# [ACTIVITY]
Your answer should be the lines below from the one holding "TRE specific use-cases." through the one holding "customisations to SWB", copied exactly and with nothing else.

# [EXERCISE MATERIAL]
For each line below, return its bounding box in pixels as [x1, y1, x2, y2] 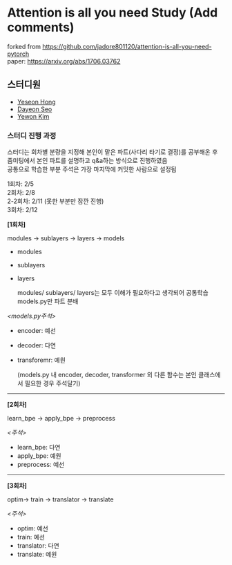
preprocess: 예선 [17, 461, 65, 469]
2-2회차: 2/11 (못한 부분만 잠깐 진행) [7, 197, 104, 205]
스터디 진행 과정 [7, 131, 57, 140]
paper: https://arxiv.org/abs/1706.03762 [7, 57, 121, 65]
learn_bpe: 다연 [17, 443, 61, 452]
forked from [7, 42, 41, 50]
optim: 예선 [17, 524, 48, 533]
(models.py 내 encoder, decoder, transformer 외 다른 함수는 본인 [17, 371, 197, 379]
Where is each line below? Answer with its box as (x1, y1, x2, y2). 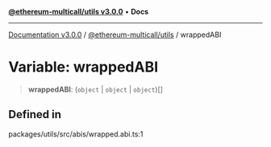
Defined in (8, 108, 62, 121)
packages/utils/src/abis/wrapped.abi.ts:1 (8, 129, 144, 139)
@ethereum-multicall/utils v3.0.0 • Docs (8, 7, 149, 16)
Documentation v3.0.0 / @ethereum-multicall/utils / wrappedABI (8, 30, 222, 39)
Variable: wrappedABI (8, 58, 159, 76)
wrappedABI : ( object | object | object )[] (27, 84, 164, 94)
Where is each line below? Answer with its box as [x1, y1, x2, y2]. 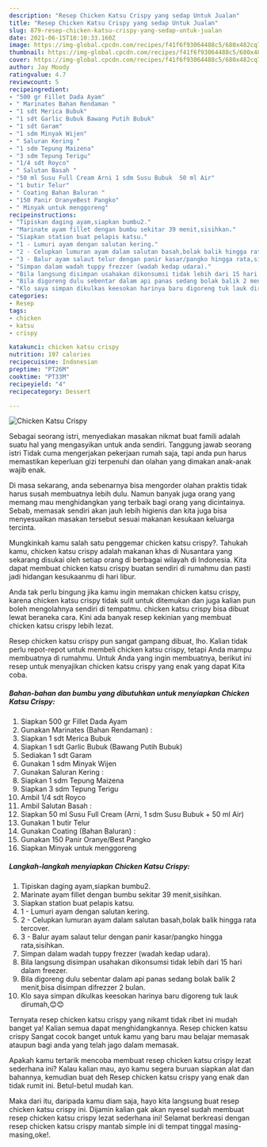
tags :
--
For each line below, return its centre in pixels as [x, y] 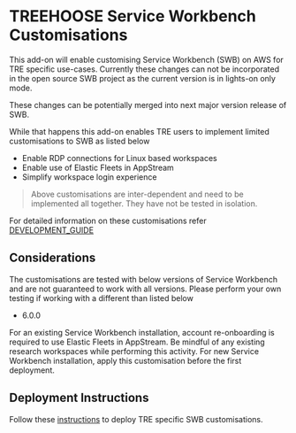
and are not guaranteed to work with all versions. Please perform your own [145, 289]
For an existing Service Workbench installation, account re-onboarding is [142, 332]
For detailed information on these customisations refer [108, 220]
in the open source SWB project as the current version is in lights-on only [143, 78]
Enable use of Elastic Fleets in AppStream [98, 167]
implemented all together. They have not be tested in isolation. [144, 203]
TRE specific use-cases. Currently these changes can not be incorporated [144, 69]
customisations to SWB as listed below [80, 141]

# [SOLVED EXERCISE]
TRE specific use-cases. Currently these changes can not be incorporated [144, 69]
customisations to SWB as listed below [80, 141]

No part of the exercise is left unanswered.